Bryant and Julia (Riley) Townsend and their three children were born into an age of rapid change and competing cultures. Witnesses to a century of events that shaped a nation, their lives define the complexities and challenges of incomers who arrived in an expanding American West. From the Gold Rush to the California oil boom, from slavery to female suffrage, from Indian Wars to World Wars, the Townsends lived through violent upheavals, outlasting cities, societal beliefs and entire ways of life. Married in a mining camp in Nevada and relocating frequently, the couple embraced the momentary riches, shattering losses and personal disasters faced by a vast number of immigrants, foreign and domestic, striving to survive in an often-hostile landscape.
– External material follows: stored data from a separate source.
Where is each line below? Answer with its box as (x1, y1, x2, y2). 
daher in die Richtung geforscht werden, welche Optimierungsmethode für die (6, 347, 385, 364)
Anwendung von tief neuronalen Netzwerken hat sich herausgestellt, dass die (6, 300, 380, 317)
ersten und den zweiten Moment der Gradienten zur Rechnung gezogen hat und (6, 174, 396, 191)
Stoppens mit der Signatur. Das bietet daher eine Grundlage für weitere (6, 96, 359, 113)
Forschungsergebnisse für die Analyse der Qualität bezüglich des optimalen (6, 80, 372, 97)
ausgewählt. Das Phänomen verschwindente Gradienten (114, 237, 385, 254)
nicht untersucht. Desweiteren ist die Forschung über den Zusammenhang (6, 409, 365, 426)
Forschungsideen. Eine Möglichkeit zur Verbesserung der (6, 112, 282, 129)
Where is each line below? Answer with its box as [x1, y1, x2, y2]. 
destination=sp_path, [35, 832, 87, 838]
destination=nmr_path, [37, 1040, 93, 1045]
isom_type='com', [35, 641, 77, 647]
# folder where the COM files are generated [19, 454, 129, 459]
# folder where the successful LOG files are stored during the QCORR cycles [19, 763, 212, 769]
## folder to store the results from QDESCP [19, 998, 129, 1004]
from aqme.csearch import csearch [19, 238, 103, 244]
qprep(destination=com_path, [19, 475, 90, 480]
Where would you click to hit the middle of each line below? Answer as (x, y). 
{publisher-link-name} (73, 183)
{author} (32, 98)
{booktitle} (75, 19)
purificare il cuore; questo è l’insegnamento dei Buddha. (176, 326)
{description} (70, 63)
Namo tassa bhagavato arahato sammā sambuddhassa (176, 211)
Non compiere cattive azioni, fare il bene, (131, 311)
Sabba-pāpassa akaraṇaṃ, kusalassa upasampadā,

Their lives and those of their three children, Minnie Edith, Bryant and Persia, form the architecture supporting an examination of multiple facets of the Western experience and are exemplars of the different populations that merged to form the American identity.

This volume will be of value to students and scholars interested in American history, social and cultural history and modern history.

Susan E. James is an independent researcher who has published articles on the American West as well as three books on sixteenth-century English history: Kateryn Parr: The Making of a Queen (1999), The Feminine Dynamic in English Art, 1485–1603: Women as Consumers, Patrons and Painters (2009) and Women’s Voices in Tudor Wills, 1485–1603: Authority, Influence and Material Culture (2015).